Long-horizon computer-use benchmarks depend on authoritative, non-leaking task implementations. This gated Hugging Face dataset houses the official OSWorld 2.0 Python task classes that define environment logic and evaluators used across benchmark runs, so that agent evaluations remain comparable and resistant to accidentally leaked solutions.
What Sets It Apart
- Canonical task classes: Contains the root-level task_*.py implementations that reproduce the benchmark’s environment, input artifacts, and evaluators — not just example data. This ensures evaluation parity across runs.
- Gated distribution to prevent leakage: The files are intentionally distributed behind a Hugging Face gated dataset to reduce the chance that evaluated agents can find task answers or internal evaluator behavior during execution. This design choice prioritizes benchmark integrity over open ease-of-access.

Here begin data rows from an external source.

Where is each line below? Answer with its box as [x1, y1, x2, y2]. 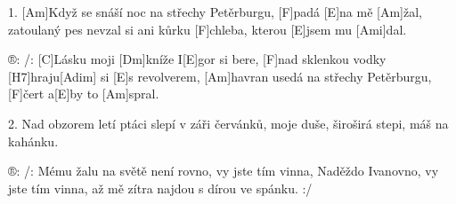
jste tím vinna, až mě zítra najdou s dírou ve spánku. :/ [8, 178, 313, 197]
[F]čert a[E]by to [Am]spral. [8, 84, 159, 103]
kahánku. [8, 131, 59, 150]
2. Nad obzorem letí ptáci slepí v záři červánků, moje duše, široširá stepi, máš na [8, 114, 449, 132]
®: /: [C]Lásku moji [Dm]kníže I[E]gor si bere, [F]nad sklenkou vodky [8, 50, 387, 68]
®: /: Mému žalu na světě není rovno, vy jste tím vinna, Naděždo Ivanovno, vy [8, 161, 439, 180]
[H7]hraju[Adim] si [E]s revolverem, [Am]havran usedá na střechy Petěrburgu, [8, 67, 432, 85]
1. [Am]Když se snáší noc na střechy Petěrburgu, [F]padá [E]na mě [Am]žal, [8, 3, 422, 20]

- Integration-ready format: The dataset provides JSON-formatted task files and is commonly used alongside the OSWorld codebase and evaluation tooling; consumers typically integrate these task classes into local benchmark runners or evaluation pipelines.
Who It's For
Great fit if you run or reproduce OSWorld 2.0 evaluations, develop agents that interact with long-horizon GUI/web workflows, or need the authoritative task logic for research-grade comparisons. Look elsewhere if you only need example scenarios or lightweight synthetic tasks — this gated package contains the official task implementations and expects you to follow the project’s benchmark release policies and access workflow.